It was a little over a month ago that I concluded a blog post about Everton manager Rafa Benítez with the line, "All this means is that Benítez better win some more games, and fast, because there’s only one other head left to roll if he doesn’t." Well, guess whose head just tumbled out the door.
Following a 2-1 defeat to Norwich, one of the worst Premier League sides we've ever seen, Everton announced on Sunday that manager Rafa Benítez had left the club. Benítez's tenure on the blue side of Liverpool lasted just six months, and it's hard to imagine how his short stint at Everton could have been any more depressing or destructive. Everton currently sits in 16th place, and has won just one game it is last 13 league matches. The poor results on the field were enough to earn Benítez his walking papers, but the damage that has been done to the club over the last half year extends far beyond its place in the table.
Benítez must have been feeling great about himself on Dec. 6, after his squad decisively beat Arsenal at home, 2-1. That game followed a bad run of results that had led to further consolidation of Benítez's power at the club. Director of Football Marcel Brands had just been chucked, and star left back Lucas Digne had been sidelined due to a feud with Benítez. When Benítez walked off the field after that game against Arsenal, he did so with much more power over the direction of the club than he'd previously maintained. He must have envisioned a bright future, in which he'd be empowered the reshape the roster as he saw fit, whip his underachieving players into shape and win a bunch of games, and prove to everyone that he was the right man for the job.
Benítez got busy as soon as the January transfer window opened, selling Digne, who in an Instagram post placed the blame for his departure solely on Benítez's shoulders, while bringing in two young fullbacks in Nathan Patterson and Vitaliy Mykolenko.
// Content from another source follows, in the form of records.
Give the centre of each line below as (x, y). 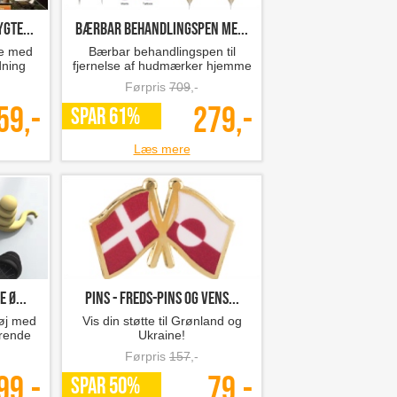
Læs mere (162, 149)
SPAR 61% (105, 117)
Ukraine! (162, 335)
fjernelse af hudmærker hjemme (162, 66)
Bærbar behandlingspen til (162, 51)
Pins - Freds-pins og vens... (162, 299)
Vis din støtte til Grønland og (162, 321)
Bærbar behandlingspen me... (162, 29)
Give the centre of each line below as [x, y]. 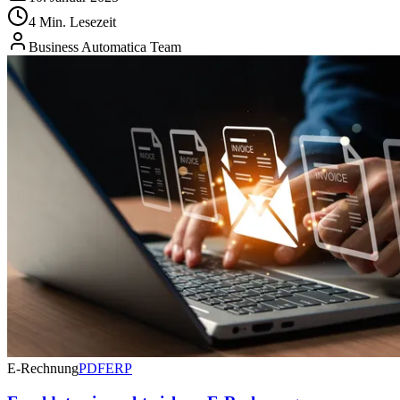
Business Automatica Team [105, 46]
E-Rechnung [43, 368]
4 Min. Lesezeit [72, 21]
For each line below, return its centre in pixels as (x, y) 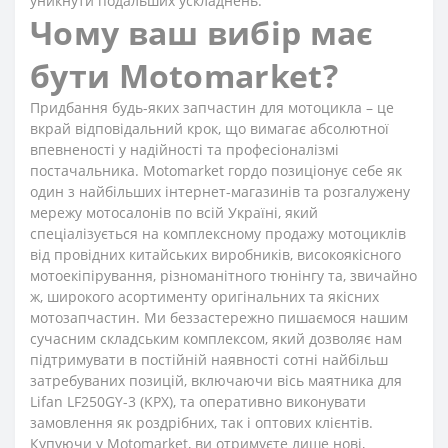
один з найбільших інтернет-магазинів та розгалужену (220, 191)
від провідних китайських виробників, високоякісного (215, 254)
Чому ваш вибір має (202, 32)
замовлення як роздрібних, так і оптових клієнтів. (201, 422)
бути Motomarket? (184, 75)
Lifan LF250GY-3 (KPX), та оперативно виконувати (198, 401)
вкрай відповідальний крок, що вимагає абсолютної (209, 128)
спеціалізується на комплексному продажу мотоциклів (218, 233)
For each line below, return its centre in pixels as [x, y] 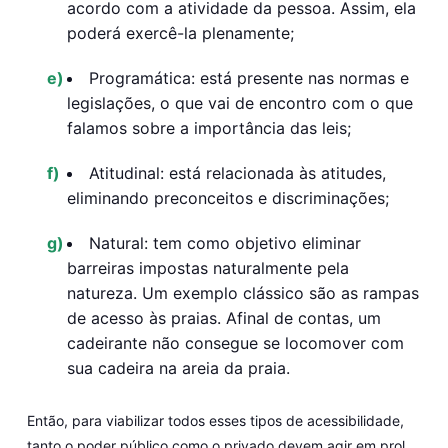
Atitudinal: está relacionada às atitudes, [237, 172]
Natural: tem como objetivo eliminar [224, 242]
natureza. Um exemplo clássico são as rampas [242, 292]
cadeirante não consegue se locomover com [235, 342]
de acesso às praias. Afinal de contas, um [223, 317]
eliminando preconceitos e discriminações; [227, 197]
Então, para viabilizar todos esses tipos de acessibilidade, [215, 420]
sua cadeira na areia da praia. [180, 367]
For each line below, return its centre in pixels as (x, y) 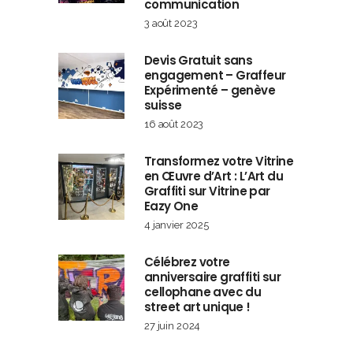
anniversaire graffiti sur (212, 277)
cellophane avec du (203, 292)
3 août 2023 (171, 24)
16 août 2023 (174, 124)
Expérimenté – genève (210, 91)
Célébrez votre (187, 262)
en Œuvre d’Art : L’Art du (214, 176)
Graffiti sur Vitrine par (207, 191)
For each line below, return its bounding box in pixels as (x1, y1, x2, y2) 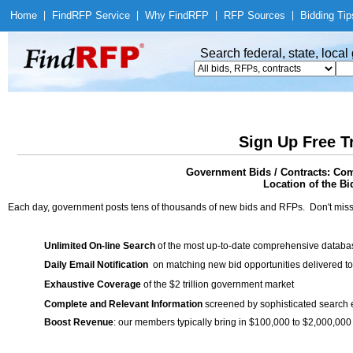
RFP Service (72, 9, 130, 21)
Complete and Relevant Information (44, 299, 203, 310)
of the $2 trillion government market (141, 279, 294, 290)
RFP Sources (224, 9, 285, 21)
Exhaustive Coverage (44, 279, 141, 290)
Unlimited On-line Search (44, 240, 155, 251)
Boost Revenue (44, 317, 113, 328)
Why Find (145, 9, 188, 21)
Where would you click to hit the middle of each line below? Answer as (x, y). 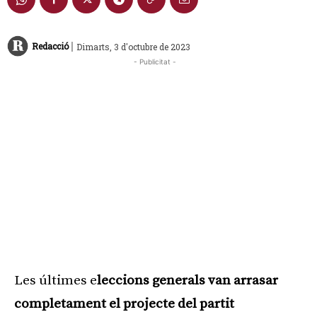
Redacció (50, 46)
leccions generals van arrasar (188, 280)
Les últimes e (56, 280)
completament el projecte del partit (124, 304)
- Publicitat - (155, 61)
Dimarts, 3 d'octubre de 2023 (133, 46)
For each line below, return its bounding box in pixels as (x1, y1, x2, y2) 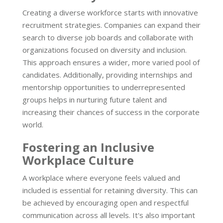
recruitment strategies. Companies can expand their (22, 19, 201, 30)
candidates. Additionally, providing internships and (22, 69, 192, 80)
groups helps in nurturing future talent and (22, 94, 167, 105)
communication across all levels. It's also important (22, 210, 195, 220)
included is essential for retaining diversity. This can (22, 185, 198, 195)
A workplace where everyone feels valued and (22, 172, 180, 183)
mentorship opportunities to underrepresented (22, 82, 185, 92)
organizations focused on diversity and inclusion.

But the results stayed bad—losses to Crystal Palace and Brighton, a draw with Chelsea—and the final loss to Norwich was more than the Everton board could bear. In just a few short weeks Benítez went from being the unquestioned top dog to being out of work.
This has been a humiliating turn of events for Benítez, but even more so for Everton. Let's be clear about what just happened: The Everton board appointed Benítez as manager in the summer, watched him lead the team to mediocre results through the first few months of the season, got rid of the Director of Football in order to give Benítez more power, then sold one of the best players on the team just because Benítez wanted him gone, and then sacked Benítez less than a week after that sale was finalized. Are these the sorts of decisions that a club that has any idea what the hell it's doing tends to make?
That's a question Everton fans have been asking themselves since Farhad Moshiri took over as majority shareholder in 2016. Since then, the team has spent more time in the state it's in right now—leaderless, directionless, bloated, and bogged down by compounding mistakes—than it has looking anything like a functional organization. Sacking a manager midseason is a low point for any club, but hitting bottom at least allows for some hope for a bounce and a brighter future. Right now, though, it's hard to envision any such future for Everton. Six managers have taken the reins during the Moshiri era, and not a single one of them ever came all that close to getting the club on solid ground. The cycle of hirings, firings, and false dawns is seemingly endless, and the void left behind by Benítez is bigger than those that were left by any of the previous departures. When you hand one guy all the power and then fire that same guy just a few weeks later, it leaves a lot of work to be done.
Benítez was clearly the wrong choice to lead Everton, but the question that needs to be asked now is whether a right choice even exists. Roberto Martinez, Ronald Koeman, Sam Allardyce, Marco Silva, Carlo Ancelotti, and now Benítez all failed spectacularly to save Everton. Maybe the club is just beyond saving.